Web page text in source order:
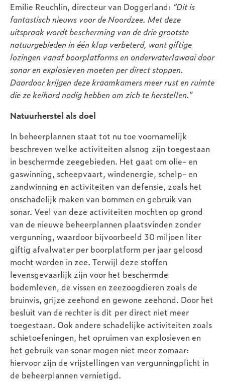
Emilie Reuchlin, directeur van Doggerland: “Dit is
fantastisch nieuws voor de Noordzee. Met deze
uitspraak wordt bescherming van de drie grootste
natuurgebieden in één klap verbeterd, want giftige
lozingen vanaf boorplatforms en onderwaterlawaai door
sonar en explosieven moeten per direct stoppen.
Daardoor krijgen deze kraamkamers meer rust en ruimte
die ze keihard nodig hebben om zich te herstellen.”
Natuurherstel als doel
In beheerplannen staat tot nu toe voornamelijk
beschreven welke activiteiten alsnog zijn toegestaan
in beschermde zeegebieden. Het gaat om olie- en
gaswinning, scheepvaart, windenergie, schelp- en
zandwinning en activiteiten van defensie, zoals het
onschadelijk maken van bommen en gebruik van
sonar. Veel van deze activiteiten mochten op grond
van de nieuwe beheerplannen plaatsvinden zonder
vergunning, waardoor bijvoorbeeld 30 miljoen liter
giftig afvalwater per boorplatform per jaar geloosd
mocht worden in zee. Terwijl deze stoffen
levensgevaarlijk zijn voor het beschermde
bodemleven, de vissen en zeezoogdieren zoals de
bruinvis, grijze zeehond en gewone zeehond. Door het
besluit van de rechter is dit per direct niet meer
toegestaan. Ook andere schadelijke activiteiten zoals
schietoefeningen, het opruimen van explosieven en
het gebruik van sonar mogen niet meer zomaar:
hiervoor zijn de vrijstellingen van vergunningplicht in
de beheerplannen vernietigd.
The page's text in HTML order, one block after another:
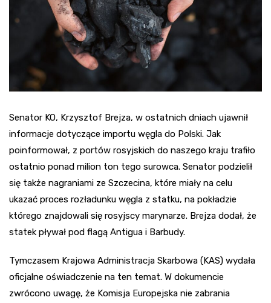
Senator KO, Krzysztof Brejza, w ostatnich dniach ujawnił
informacje dotyczące importu węgla do Polski. Jak
poinformował, z portów rosyjskich do naszego kraju trafiło
ostatnio ponad milion ton tego surowca. Senator podzielił
się także nagraniami ze Szczecina, które miały na celu
ukazać proces rozładunku węgla z statku, na pokładzie
którego znajdowali się rosyjscy marynarze. Brejza dodał, że
statek pływał pod flagą Antigua i Barbudy.
Tymczasem Krajowa Administracja Skarbowa (KAS) wydała
oficjalne oświadczenie na ten temat. W dokumencie
zwrócono uwagę, że Komisja Europejska nie zabrania
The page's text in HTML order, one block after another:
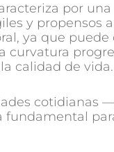
por
y propensos
ya que
calidad de vida.
cotidianas
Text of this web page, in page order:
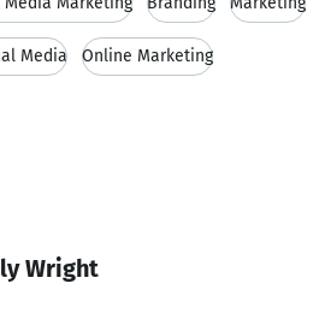
Media Online Marketing
Wright
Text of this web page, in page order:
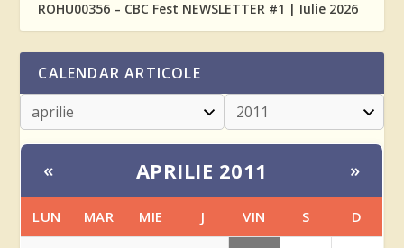
ROHU00356 – CBC Fest NEWSLETTER #1 | Iulie 2026
CALENDAR ARTICOLE
« APRILIE 2011 »
LUN MAR MIE J VIN S D
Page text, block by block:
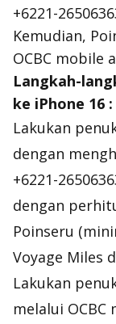
+6221-
Kemudian,
OCBC mobile
Langkah-
ke iPhone 16 :
Lakukan
dengan
+6221-
dengan
Poinseru
Voyage Miles
Lakukan
melalui
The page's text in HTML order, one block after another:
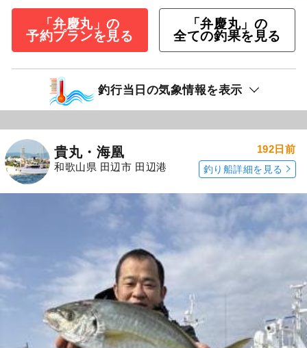
「弁慶丸」の
予約プランを見る
「弁慶丸」の
全ての釣果を見る
釣行当日の気象情報を表示
貴丸・海凰
和歌山県 田辺市 田辺港
192日前
釣り船詳細を見る
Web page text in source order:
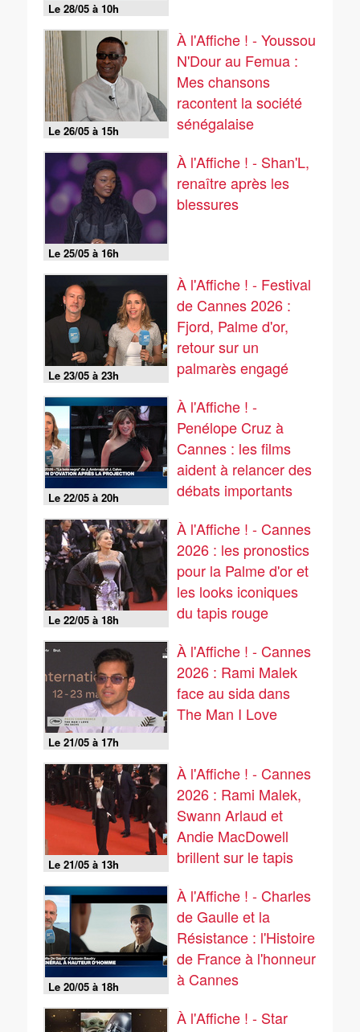
Le 28/05 à 10h
Le 26/05 à 15h
À l'Affiche ! - Youssou
N'Dour au Femua :
Mes chansons
racontent la société
sénégalaise
Le 25/05 à 16h
À l'Affiche ! - Shan'L,
renaître après les
blessures
Le 23/05 à 23h
À l'Affiche ! - Festival
de Cannes 2026 :
Fjord, Palme d'or,
retour sur un
palmarès engagé
Le 22/05 à 20h
À l'Affiche ! -
Penélope Cruz à
Cannes : les films
aident à relancer des
débats importants
Le 22/05 à 18h
À l'Affiche ! - Cannes
2026 : les pronostics
pour la Palme d'or et
les looks iconiques
du tapis rouge
Le 21/05 à 17h
À l'Affiche ! - Cannes
2026 : Rami Malek
face au sida dans
The Man I Love
Le 21/05 à 13h
À l'Affiche ! - Cannes
2026 : Rami Malek,
Swann Arlaud et
Andie MacDowell
brillent sur le tapis
Le 20/05 à 18h
À l'Affiche ! - Charles
de Gaulle et la
Résistance : l'Histoire
de France à l'honneur
à Cannes
À l'Affiche ! - Star
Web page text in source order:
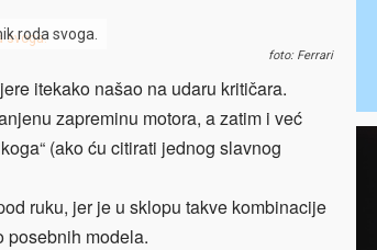
roda svoga.
foto: Ferrari
itekako našao na udaru kritičara.
zapreminu motora, a zatim i već
(ako ću citirati jednog slavnog
ruku, jer je u sklopu takve kombinacije
posebnih modela.
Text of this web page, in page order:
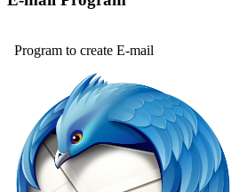
Program to create E-mail
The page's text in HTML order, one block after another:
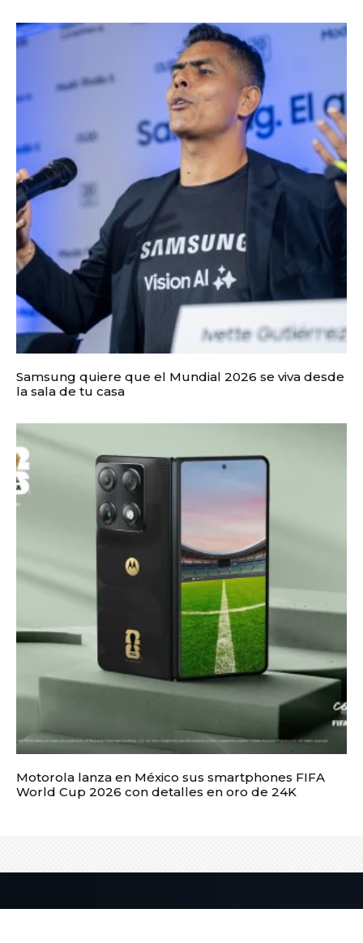
Samsung quiere que el Mundial 2026 se viva desde
la sala de tu casa
Motorola lanza en México sus smartphones FIFA
World Cup 2026 con detalles en oro de 24K
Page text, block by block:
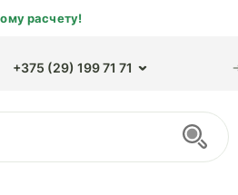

____________________

- _TASK BRIEF_:
State how many lines of the material above contain the word "Affiche". Say nothing else.

- _RESPONSE TO THIS TASK_:
9